(Extracted material Opens)

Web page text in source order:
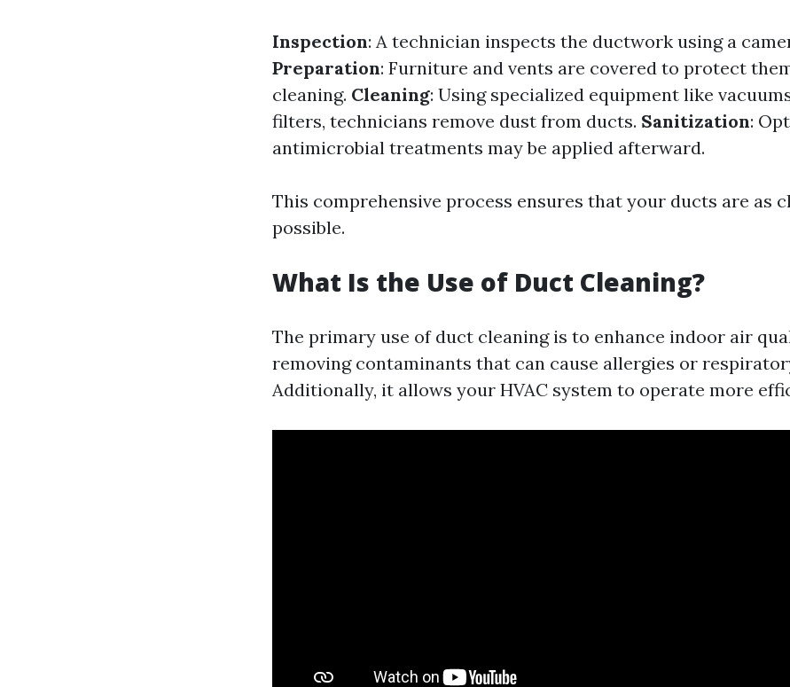
Inspection: A technician inspects the ductwork using a
Preparation: Furniture and vents are covered to protect
cleaning. Cleaning: Using specialized equipment like
filters, technicians remove dust from ducts. Sanitization:
antimicrobial treatments may be applied afterward.
This comprehensive process ensures that your ducts are as
possible.
What Is the Use of Duct Cleaning?
The primary use of duct cleaning is to enhance indoor air
removing contaminants that can cause allergies or
Additionally, it allows your HVAC system to operate more
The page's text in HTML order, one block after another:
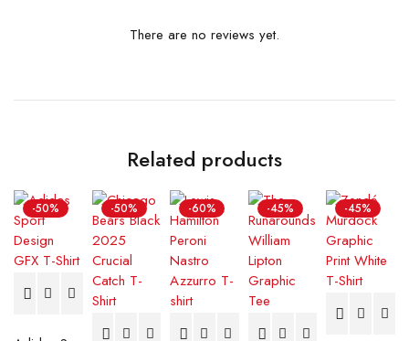
There are no reviews yet.
Related products
-50% -50% -60% -45% -45%
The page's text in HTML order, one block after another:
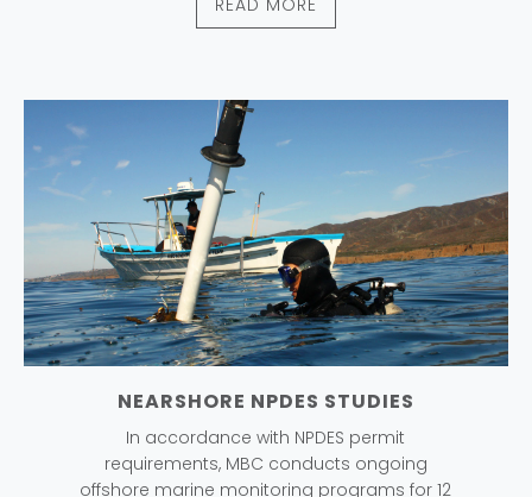
READ MORE
NEARSHORE NPDES STUDIES
In accordance with NPDES permit
requirements, MBC conducts ongoing
offshore marine monitoring programs for 12
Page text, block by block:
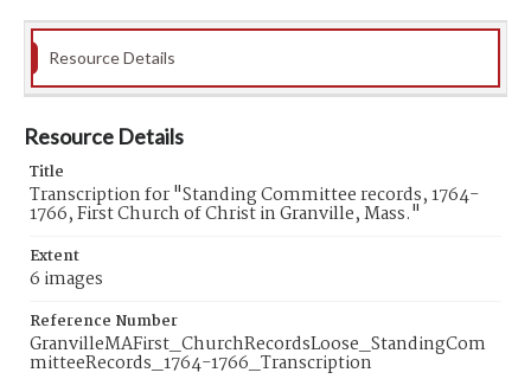
Resource Details
Resource Details
Title
Transcription for "Standing Committee records, 1764-
1766, First Church of Christ in Granville, Mass."
Extent
6 images
Reference Number
GranvilleMAFirst_ChurchRecordsLoose_StandingCom
mitteeRecords_1764-1766_Transcription
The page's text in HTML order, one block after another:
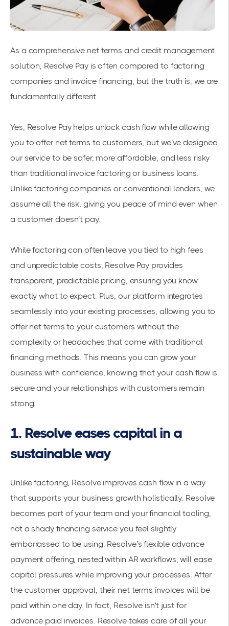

(Extracted material Closes)

• _Problem description_:
Make an exact copy of the records above. Keep out every picture.

• _Task output_:
Web page text in source order:
Inspection: A technician inspects the ductwork using a
Preparation: Furniture and vents are covered to protect
cleaning. Cleaning: Using specialized equipment like
filters, technicians remove dust from ducts. Sanitization:
antimicrobial treatments may be applied afterward.
This comprehensive process ensures that your ducts are as
possible.
What Is the Use of Duct Cleaning?
The primary use of duct cleaning is to enhance indoor air
removing contaminants that can cause allergies or
Additionally, it allows your HVAC system to operate more
The page's text in HTML order, one block after another:
There are no reviews yet.
Related products
-50% -50% -60% -45% -45%
The page's text in HTML order, one block after another:
READ MORE
NEARSHORE NPDES STUDIES
In accordance with NPDES permit
requirements, MBC conducts ongoing
offshore marine monitoring programs for 12
Page text, block by block:
Resource Details
Resource Details
Title
Transcription for "Standing Committee records, 1764-
1766, First Church of Christ in Granville, Mass."
Extent
6 images
Reference Number
GranvilleMAFirst_ChurchRecordsLoose_StandingCom
mitteeRecords_1764-1766_Transcription
The page's text in HTML order, one block after another:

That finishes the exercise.